Graph rep: Coordinate
- Tuples: \((i,j,w_{ij})\)
- Pro: Easy to update
- Con: Slow for multiply
Graph rep: Adj list
- Linked lists of adjacent nodes
- Pro: Still easy to update
- Con: May cost more to store than coord?
Graph rep: CSR
Pro: traversal? Con: updates
Graph rep: implicit
- Idea: Never materialize a graph data structure
- Key: Provide traversal primitives
- Pro: Explicit rep’n sometimes overkill for one-off graphs?

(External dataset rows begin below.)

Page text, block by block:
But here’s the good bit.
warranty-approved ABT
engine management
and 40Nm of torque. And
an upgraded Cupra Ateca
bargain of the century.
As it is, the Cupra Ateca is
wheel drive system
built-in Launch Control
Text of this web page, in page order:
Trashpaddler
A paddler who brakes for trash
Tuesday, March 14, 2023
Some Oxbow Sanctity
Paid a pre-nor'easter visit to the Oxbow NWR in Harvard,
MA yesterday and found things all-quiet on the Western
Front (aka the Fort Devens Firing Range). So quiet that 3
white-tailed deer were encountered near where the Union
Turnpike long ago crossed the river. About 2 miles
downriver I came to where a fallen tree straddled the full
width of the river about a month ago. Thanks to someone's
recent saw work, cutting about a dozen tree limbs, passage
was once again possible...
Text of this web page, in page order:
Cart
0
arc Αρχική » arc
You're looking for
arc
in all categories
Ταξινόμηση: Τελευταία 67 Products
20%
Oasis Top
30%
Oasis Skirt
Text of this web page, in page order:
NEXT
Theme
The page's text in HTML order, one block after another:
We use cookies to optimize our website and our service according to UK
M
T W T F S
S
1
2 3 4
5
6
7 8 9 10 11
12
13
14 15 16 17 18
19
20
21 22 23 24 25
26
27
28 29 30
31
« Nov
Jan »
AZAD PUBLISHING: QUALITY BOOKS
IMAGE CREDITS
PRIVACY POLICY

- Con: Hard to use canned software (except NLA?)
Graph algorithms and LA
- Really is standard LA
- Spectral partitioning and clustering
- PageRank and some other centralities
- “Laplacian Paradigm” (Spielman, Teng, others...)
- Looks like LA
- Floyd-Warshall
- Breadth-first search?
Graph algorithms and LA
Semirings have \(\oplus\) and \(\otimes\) s.t.

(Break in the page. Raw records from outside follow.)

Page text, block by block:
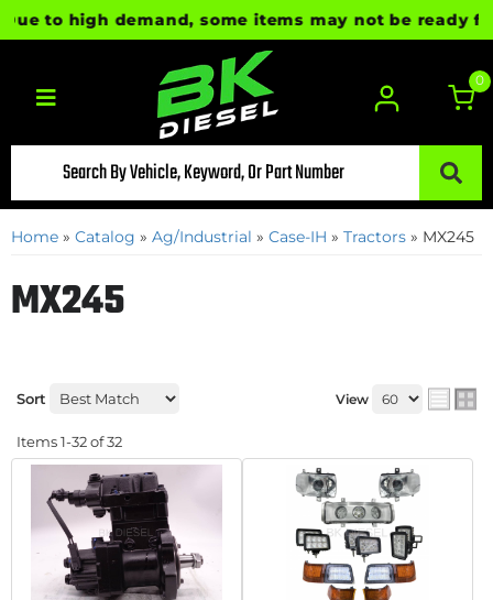
high demand, some items may not be ready for
Toggle navigation
0
Home » Catalog » Ag/Industrial » Case-IH » Tractors » MX245
MX245
Sort View
Items1-32of32
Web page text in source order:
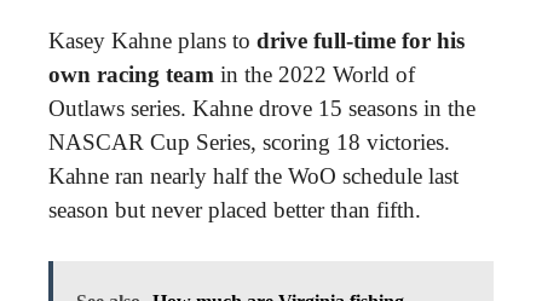
Kasey Kahne plans to drive full-time for his
own racing team in the 2022 World of
Outlaws series. Kahne drove 15 seasons in the
NASCAR Cup Series, scoring 18 victories.
Kahne ran nearly half the WoO schedule last
season but never placed better than fifth.
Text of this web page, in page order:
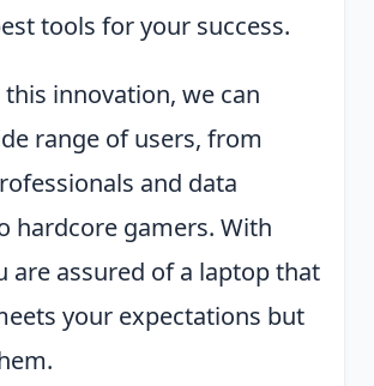
tools for your success.
innovation, we can
range of users, from
and data
hardcore gamers. With
are assured of a laptop that
your expectations but
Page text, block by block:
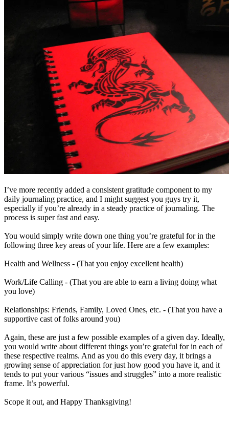
I’ve more recently added a consistent gratitude component to my
daily journaling practice, and I might suggest you guys try it,
especially if you’re already in a steady practice of journaling. The
process is super fast and easy.
You would simply write down one thing you’re grateful for in the
following three key areas of your life. Here are a few examples:
Health and Wellness - (That you enjoy excellent health)
Work/Life Calling - (That you are able to earn a living doing what
you love)
Relationships: Friends, Family, Loved Ones, etc. - (That you have a
supportive cast of folks around you)
Again, these are just a few possible examples of a given day. Ideally,
you would write about different things you’re grateful for in each of
these respective realms. And as you do this every day, it brings a
growing sense of appreciation for just how good you have it, and it
tends to put your various “issues and struggles” into a more realistic
frame. It’s powerful.
Scope it out, and Happy Thanksgiving!
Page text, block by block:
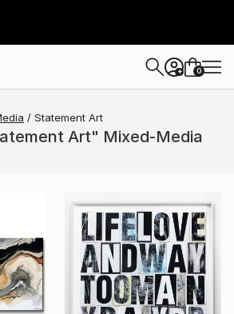
+ 0
Statement Art
Art" Mixed-Media
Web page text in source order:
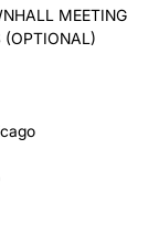
MEETING
(OPTIONAL)
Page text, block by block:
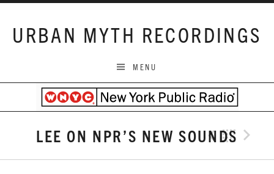
URBAN MYTH RECORDINGS
MENU
LEE ON NPR’S NEW SOUNDS
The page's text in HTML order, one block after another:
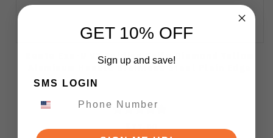
Reate Exo-U V1 Folding Knife Diamond Yellow
Aluminum Handle Stainless Steel Plain Edge
$77.00
GET 10% OFF
Sign up and save!
SMS LOGIN
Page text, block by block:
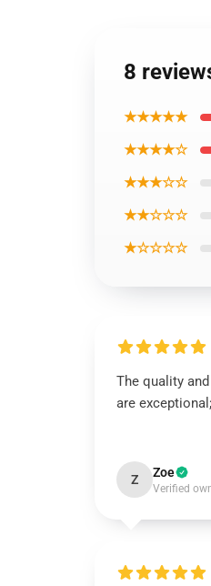
8
★★★★★
★★★★☆
★★★☆☆
★★☆☆☆
★☆☆☆☆
The quality
are
Z Zoe
Verified
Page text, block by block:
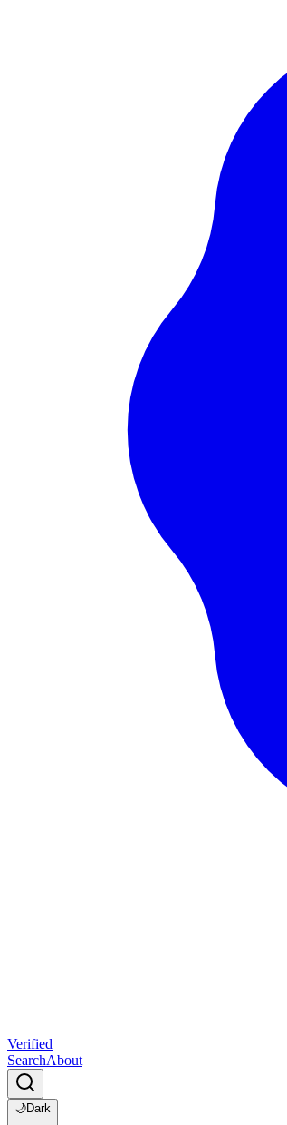
Verified
SearchAbout
🌙Dark
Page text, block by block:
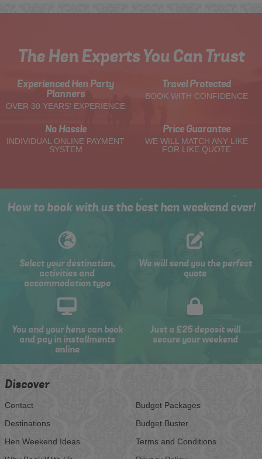
The Hen Experts You Can Trust
Experienced Hen Party
Planners
OVER 30 YEARS' EXPERIENCE
Travel Protected
BOOK WITH CONFIDENCE
No Hassle
INDIVIDUAL ONLINE PAYMENT
SYSTEM
Price Guarantee
WE WILL MATCH ANY LIKE
FOR LIKE QUOTE
How to book with us the best hen weekend ever!
Select your destination,
activities and
accommodation type
We will send you the perfect
quote
You and your hens can book
and pay in installments
online
Just a £25 deposit will
secure your weekend
Discover
Contact
Destinations
Hen Weekend Ideas
Budget Packages
Budget Buster
Terms and Conditions
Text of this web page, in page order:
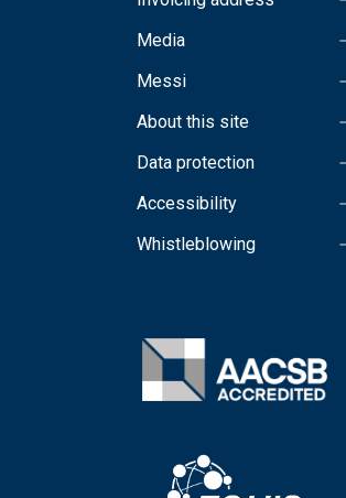
Media
Messi
About this site
Data protection
Accessibility
Whistleblowing
Image
Image
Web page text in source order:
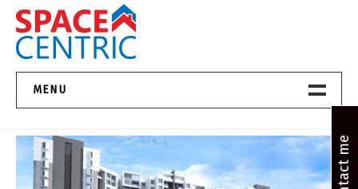
Skip
content
Top Estate Agents in Pune
MENU
Home New
About Us Contact me

- Addition is commutative+associative with a 0
- Multiplication is associative with identity 1
- Both are distributive
- \(a \otimes 0 = 0 \otimes a = 0\)
- But no subtraction or division
Technically modules over semirings
Graph algorithms and LA
Example: min-plus
- \(\oplus = \min\) and additive identity \(0 \equiv \infty\)
- \(\otimes = +\) and multiplicative identity \(1 \equiv 0\)
- Useful for shortest distance: \(d = A \otimes d\)
Graph BLAS
http://www.graphblas.org/
- Version 1.3.0 (final) as of 2019-09-25
- (Opaque) internal sparse matrix data structure
- Allows operations over misc semirings
Graph frameworks
Several to choose from!
- Pregel, Apache Giraph, Stanford GPS, ...
- GraphLab family
- GraphLab: Original distributed memory
- PowerGraph: For “natural” (power law) networks
- GraphChi: Chihuahua – shared mem vs distributed
- Outperformed by Galois, Ligra, BlockGRACE, others
- But... programming model was easy
- GraphIt - best of both worlds?
Graph frameworks
- “Think as a vertex”
- Each vertex updates locally
- Exchanges messages with neighbors
- Runtime actually schedules updates/messages
- Message sent at super-step \(S\) arrives at \(S+1\)
- Looks like BSP
At what COST?
“Scalability! But at what COST?”
McSherry, Isard, Murray, HotOS 15
You can have a second computer once you’ve shown you know how to use the first one.
– Paul Barham (quoted in intro)
- Configuration that Outperforms a Single Thread
- Observation: many systems have unbounded COST!